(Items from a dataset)
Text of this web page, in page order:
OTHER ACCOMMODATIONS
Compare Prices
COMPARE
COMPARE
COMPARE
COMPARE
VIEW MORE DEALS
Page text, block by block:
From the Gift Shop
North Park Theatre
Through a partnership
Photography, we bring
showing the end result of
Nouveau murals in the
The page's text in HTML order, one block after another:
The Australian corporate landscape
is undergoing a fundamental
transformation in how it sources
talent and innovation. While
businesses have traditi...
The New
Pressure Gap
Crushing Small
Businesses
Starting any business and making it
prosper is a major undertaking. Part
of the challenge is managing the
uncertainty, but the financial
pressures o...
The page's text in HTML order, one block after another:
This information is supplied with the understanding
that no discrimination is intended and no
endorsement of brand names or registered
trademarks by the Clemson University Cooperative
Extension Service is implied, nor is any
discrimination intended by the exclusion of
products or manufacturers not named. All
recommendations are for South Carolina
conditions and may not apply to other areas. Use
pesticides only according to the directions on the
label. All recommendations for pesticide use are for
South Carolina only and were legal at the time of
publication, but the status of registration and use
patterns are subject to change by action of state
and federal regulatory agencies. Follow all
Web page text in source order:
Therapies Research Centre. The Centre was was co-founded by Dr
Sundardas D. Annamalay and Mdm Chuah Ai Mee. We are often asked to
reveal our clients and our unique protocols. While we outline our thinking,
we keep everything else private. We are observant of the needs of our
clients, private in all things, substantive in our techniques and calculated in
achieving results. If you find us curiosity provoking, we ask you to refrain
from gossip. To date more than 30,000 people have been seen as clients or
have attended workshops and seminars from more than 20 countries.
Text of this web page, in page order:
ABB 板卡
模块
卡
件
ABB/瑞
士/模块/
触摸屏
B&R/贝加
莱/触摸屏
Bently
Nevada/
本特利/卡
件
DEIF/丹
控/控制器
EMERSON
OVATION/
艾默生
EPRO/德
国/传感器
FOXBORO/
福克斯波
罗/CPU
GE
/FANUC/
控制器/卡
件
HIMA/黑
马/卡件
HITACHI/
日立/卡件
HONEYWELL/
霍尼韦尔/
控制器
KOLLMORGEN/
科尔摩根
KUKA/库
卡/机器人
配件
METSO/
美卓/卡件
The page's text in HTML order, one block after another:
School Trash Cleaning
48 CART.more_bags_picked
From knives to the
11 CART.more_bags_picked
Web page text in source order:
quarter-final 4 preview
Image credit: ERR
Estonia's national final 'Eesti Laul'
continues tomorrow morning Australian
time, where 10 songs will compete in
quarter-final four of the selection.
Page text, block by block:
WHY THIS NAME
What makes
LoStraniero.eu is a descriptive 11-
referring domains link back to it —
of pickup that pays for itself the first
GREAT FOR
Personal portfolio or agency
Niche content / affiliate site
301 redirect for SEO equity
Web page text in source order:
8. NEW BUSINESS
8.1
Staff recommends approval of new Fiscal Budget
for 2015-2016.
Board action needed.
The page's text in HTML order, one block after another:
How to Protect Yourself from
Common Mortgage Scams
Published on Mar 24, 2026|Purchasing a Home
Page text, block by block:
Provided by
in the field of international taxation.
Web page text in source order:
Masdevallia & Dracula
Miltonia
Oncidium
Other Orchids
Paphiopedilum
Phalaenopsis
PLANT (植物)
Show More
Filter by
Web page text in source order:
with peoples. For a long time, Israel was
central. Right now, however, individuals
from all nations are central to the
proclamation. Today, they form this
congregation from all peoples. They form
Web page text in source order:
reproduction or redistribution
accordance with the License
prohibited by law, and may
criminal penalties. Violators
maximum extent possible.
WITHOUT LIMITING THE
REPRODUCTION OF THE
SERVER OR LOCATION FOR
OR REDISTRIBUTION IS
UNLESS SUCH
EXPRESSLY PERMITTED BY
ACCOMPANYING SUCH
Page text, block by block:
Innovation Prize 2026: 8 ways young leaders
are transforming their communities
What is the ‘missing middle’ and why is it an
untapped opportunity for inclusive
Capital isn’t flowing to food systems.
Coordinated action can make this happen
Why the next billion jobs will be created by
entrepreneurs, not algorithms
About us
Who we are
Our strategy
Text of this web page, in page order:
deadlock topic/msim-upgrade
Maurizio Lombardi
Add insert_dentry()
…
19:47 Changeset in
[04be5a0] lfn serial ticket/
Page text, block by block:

§ **Exercise objective**
Put down all the data once more, exactly as it appears above.

§ **Exercise solution**
Text of this web page, in page order:
OTHER ACCOMMODATIONS
Compare Prices
COMPARE
COMPARE
COMPARE
COMPARE
VIEW MORE DEALS
Page text, block by block:
From the Gift Shop
North Park Theatre
Through a partnership
Photography, we bring
showing the end result of
Nouveau murals in the
The page's text in HTML order, one block after another:
The Australian corporate landscape
is undergoing a fundamental
transformation in how it sources
talent and innovation. While
businesses have traditi...
The New
Pressure Gap
Crushing Small
Businesses
Starting any business and making it
prosper is a major undertaking. Part
of the challenge is managing the
uncertainty, but the financial
pressures o...
The page's text in HTML order, one block after another:
This information is supplied with the understanding
that no discrimination is intended and no
endorsement of brand names or registered
trademarks by the Clemson University Cooperative
Extension Service is implied, nor is any
discrimination intended by the exclusion of
products or manufacturers not named. All
recommendations are for South Carolina
conditions and may not apply to other areas. Use
pesticides only according to the directions on the
label. All recommendations for pesticide use are for
South Carolina only and were legal at the time of
publication, but the status of registration and use
patterns are subject to change by action of state
and federal regulatory agencies. Follow all
Web page text in source order:
Therapies Research Centre. The Centre was was co-founded by Dr
Sundardas D. Annamalay and Mdm Chuah Ai Mee. We are often asked to
reveal our clients and our unique protocols. While we outline our thinking,
we keep everything else private. We are observant of the needs of our
clients, private in all things, substantive in our techniques and calculated in
achieving results. If you find us curiosity provoking, we ask you to refrain
from gossip. To date more than 30,000 people have been seen as clients or
have attended workshops and seminars from more than 20 countries.
Text of this web page, in page order:
ABB 板卡
模块
卡
件
ABB/瑞
士/模块/
触摸屏
B&R/贝加
莱/触摸屏
Bently
Nevada/
本特利/卡
件
DEIF/丹
控/控制器
EMERSON
OVATION/
艾默生
EPRO/德
国/传感器
FOXBORO/
福克斯波
罗/CPU
GE
/FANUC/
控制器/卡
件
HIMA/黑
马/卡件
HITACHI/
日立/卡件
HONEYWELL/
霍尼韦尔/
控制器
KOLLMORGEN/
科尔摩根
KUKA/库
卡/机器人
配件
METSO/
美卓/卡件
The page's text in HTML order, one block after another:
School Trash Cleaning
48 CART.more_bags_picked
From knives to the
11 CART.more_bags_picked
Web page text in source order:
quarter-final 4 preview
Image credit: ERR
Estonia's national final 'Eesti Laul'
continues tomorrow morning Australian
time, where 10 songs will compete in
quarter-final four of the selection.
Page text, block by block:
WHY THIS NAME
What makes
LoStraniero.eu is a descriptive 11-
referring domains link back to it —
of pickup that pays for itself the first
GREAT FOR
Personal portfolio or agency
Niche content / affiliate site
301 redirect for SEO equity
Web page text in source order:
8. NEW BUSINESS
8.1
Staff recommends approval of new Fiscal Budget
for 2015-2016.
Board action needed.
The page's text in HTML order, one block after another:
How to Protect Yourself from
Common Mortgage Scams
Published on Mar 24, 2026|Purchasing a Home
Page text, block by block:
Provided by
in the field of international taxation.
Web page text in source order:
Masdevallia & Dracula
Miltonia
Oncidium
Other Orchids
Paphiopedilum
Phalaenopsis
PLANT (植物)
Show More
Filter by
Web page text in source order:
with peoples. For a long time, Israel was
central. Right now, however, individuals
from all nations are central to the
proclamation. Today, they form this
congregation from all peoples. They form
Web page text in source order:
reproduction or redistribution
accordance with the License
prohibited by law, and may
criminal penalties. Violators
maximum extent possible.
WITHOUT LIMITING THE
REPRODUCTION OF THE
SERVER OR LOCATION FOR
OR REDISTRIBUTION IS
UNLESS SUCH
EXPRESSLY PERMITTED BY
ACCOMPANYING SUCH
Page text, block by block:
Innovation Prize 2026: 8 ways young leaders
are transforming their communities
What is the ‘missing middle’ and why is it an
untapped opportunity for inclusive
Capital isn’t flowing to food systems.
Coordinated action can make this happen
Why the next billion jobs will be created by
entrepreneurs, not algorithms
About us
Who we are
Our strategy
Text of this web page, in page order:
deadlock topic/msim-upgrade
Maurizio Lombardi
Add insert_dentry()
…
19:47 Changeset in
[04be5a0] lfn serial ticket/
Page text, block by block:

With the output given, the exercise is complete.